Florian Schikowski hat seine Dissertationsschrift „Die Schrägstrichpartei. Das Zusammengehen von Bündnis 90 und den Grünen in der langen Perspektive“ am 26. Juni 2024 an der Universität Potsdam erfolgreich verteidigt. Die Betreuer Prof. Dr. Frank Bösch (Leibniz-Zentrum für Zeithistorische Forschung Potsdam/Universität Potsdam) und Prof. Dr. Thomas Lindenberger (Hannah-Arendt-Institut für Totalitarismusforschung Dresden/TU Dresden) bewerteten die Arbeit mit „magna cum laude“.

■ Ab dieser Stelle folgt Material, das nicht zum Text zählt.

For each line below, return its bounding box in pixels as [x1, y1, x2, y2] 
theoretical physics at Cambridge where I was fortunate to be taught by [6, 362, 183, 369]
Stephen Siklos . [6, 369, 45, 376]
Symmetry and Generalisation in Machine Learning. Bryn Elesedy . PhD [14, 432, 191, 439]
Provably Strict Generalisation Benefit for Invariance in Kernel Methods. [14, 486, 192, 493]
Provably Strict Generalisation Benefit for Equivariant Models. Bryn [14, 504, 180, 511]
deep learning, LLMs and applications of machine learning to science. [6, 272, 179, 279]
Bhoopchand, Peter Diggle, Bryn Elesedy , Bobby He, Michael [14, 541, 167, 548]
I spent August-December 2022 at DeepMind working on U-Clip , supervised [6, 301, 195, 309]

Die Arbeit zeigt das Zusammengehen von den Teilen der politisch alternativen Szene aus der DDR, die sich im Bündnis 90 zusammenfanden, mit der westdeutschen Ökopartei als einen längeren, komplexen und widersprüchlichen Prozess. Dies im Zeitraum von den 1980er Jahren über Revolution und Wiedervereinigung bis hin zur ersten Regierungsbeteiligung der Grünen auf Bundesebene ab 1998. Beide Seiten versuchten dabei einen Modus auf Augenhöhe zu finden, der sich grundlegend vom einfachen Beitritt des ostdeutschen Pendants zur westdeutschen Struktur unterschied.

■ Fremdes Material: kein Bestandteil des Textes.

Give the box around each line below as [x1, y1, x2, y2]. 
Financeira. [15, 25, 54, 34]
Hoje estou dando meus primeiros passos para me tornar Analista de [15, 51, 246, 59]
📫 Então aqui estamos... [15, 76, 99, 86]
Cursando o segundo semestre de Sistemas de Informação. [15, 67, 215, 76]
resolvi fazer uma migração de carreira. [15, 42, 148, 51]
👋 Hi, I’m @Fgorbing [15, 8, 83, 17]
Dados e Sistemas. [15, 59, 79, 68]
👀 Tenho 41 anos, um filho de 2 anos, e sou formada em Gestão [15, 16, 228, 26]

Die Bundestagswahlniederlage der westdeutschen Grünen 1990 hatte das Gefälle zwischen der im Westen bereits etablierten Partei und den neugegründeten kleinen demokratischen Organisationen in Ostdeutschland, die sich als „Bürgerbewegung“ verstanden, verringert. Doch nach der geglückten „Assoziation“ 1993 und dem Wiedereinzug der Grünen in Fraktionsstärke in den Bundestag 1994 verloren die verbliebenen Bündnis 90-Akteur:innen innerparteilich rasch an Bedeutung. Schlechte Wahlergebnisse in den „neuen“ Bundesländern, geringe Mitgliederzahlen und eine schwache gesellschaftliche Verankerung machten den Osten zur dauerhaften Problemzone für die Partei. Dennoch gehörte das Zusammengehen als wichtiger Baustein zum Parteireformprozess, den die Grünen Anfang der 1990er Jahre durchliefen und der die Weichen für die spätere Regierungsfähigkeit der Grünen stellte. Dabei entfaltete das Bündnis 90 wiederum punktuell entscheidenden Einfluss auf die spätere Parteientwicklung, etwa im Wandel von der Friedens- zur Menschenrechtspartei.
Florian Schikowski war seit 2018 assoziierter Doktorand am Leibniz-Zentrum für Zeithistorische Forschung Potsdam in der Abteilung I „Kommunismus und Gesellschaft“. Sein Projekt wurde von der Heinrich-Böll-Stiftung gefördert.